(DATA SECTION Opens)
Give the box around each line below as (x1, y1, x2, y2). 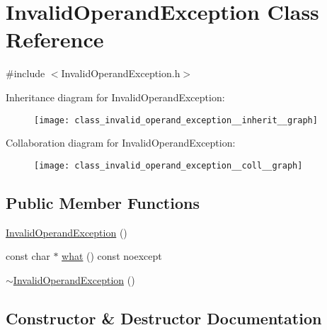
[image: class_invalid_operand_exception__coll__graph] (34, 160, 303, 171)
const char (6, 249, 50, 263)
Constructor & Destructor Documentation (6, 307, 322, 329)
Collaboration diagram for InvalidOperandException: (6, 135, 236, 150)
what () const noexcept (62, 249, 162, 263)
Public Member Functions (6, 191, 200, 213)
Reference (6, 25, 104, 54)
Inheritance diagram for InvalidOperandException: (6, 89, 225, 104)
(DATA SECTION Closes)
* _ASSIGNED TASK_: Would you retype each line above exactly and skip every image?

* _EXPECTED ANSWER_:
Give the box around each line below as (x1, y1, x2, y2). 
[image: class_invalid_operand_exception__coll__graph] (34, 160, 303, 171)
const char (6, 249, 50, 263)
Constructor & Destructor Documentation (6, 307, 322, 329)
Collaboration diagram for InvalidOperandException: (6, 135, 236, 150)
what () const noexcept (62, 249, 162, 263)
Public Member Functions (6, 191, 200, 213)
Reference (6, 25, 104, 54)
Inheritance diagram for InvalidOperandException: (6, 89, 225, 104)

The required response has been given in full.